Los números en la escala son arbitrarios y centrarse en ellos puede ser perjudicial para su progresión a largo plazo. Si puede continuar desarrollando sus niveles de entrenamiento y condición física, estará corriendo más lejos, más rápido y será mucho más saludable en general.

……………………………………………………………………………………………………………………………

*** Trucos de cocina metabólicos: cómo preparar recetas rápidas y fáciles diseñadas con alimentos simples quemadores de grasa para desterrar su dieta aburrida y quemar grasa más rápido *

……………………………………………………………………………………………………………………………

Calculando cómo pueden las calorías quemar mientras se ejecuta

En promedio, un corredor quemará 100 calorías por milla, pero esto dependerá de su ritmo, tamaño y metabolismo.

Bono Insider de RunnersConnect

Descargue su Guía GRATUITA de Pérdida de Peso para Corredores dentro de su área de Miembros Insider.

Obtenga la calculadora de calorías del único corredor que tenga en cuenta su metabolismo y las millas que corrió para ayudarlo a determinar exactamente cuántas calorías quema cada día. Además, obtenga un desglose de la cantidad de calorías que necesita comer (incluida la cantidad de carbohidratos, proteínas y grasas que debe consumir) para perder peso en la sección de descargas solo para miembros.

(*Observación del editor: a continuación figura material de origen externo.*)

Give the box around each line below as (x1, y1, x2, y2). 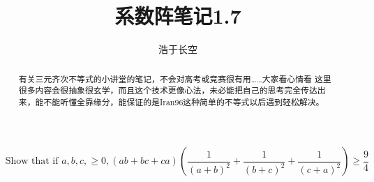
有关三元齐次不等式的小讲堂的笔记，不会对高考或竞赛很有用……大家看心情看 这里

Haga clic aquí para acceder

Calorías ocultas

Muchos corredores de maratón automáticamente asumen que van a perder peso con todo el kilometraje extra que están poniendo.

Sin embargo, no solo debes asegurarte de que te estás recuperando adecuadamente después de tus duros entrenamientos y carreras largas comiendo los alimentos correctos, también necesitas dar cuenta de lo que llamo “calorías ocultas”.

En primer lugar, las calorías ocultas se presentan en forma de bebidas deportivas y geles energéticos, que tienen un alto contenido calórico.

Es fundamental que practique su estrategia de abastecimiento de combustible durante sus carreras largas y entrenamientos duros para un rendimiento óptimo el día de la carrera. Del mismo modo, para mantener un alto nivel de entrenamiento y completar largos y arduos entrenamientos de maratón, necesita alimentar durante sus sesiones de entrenamiento con bebidas deportivas y geles energéticos.

Pero aquí está el truco:

Sin embargo, esto también significa que la cantidad total de calorías que quemarás de estas carreras largas y entrenamientos duros será menor de lo que te imaginas. De nuevo, para un rendimiento óptimo y una progresión de entrenamiento, necesita estas calorías adicionales.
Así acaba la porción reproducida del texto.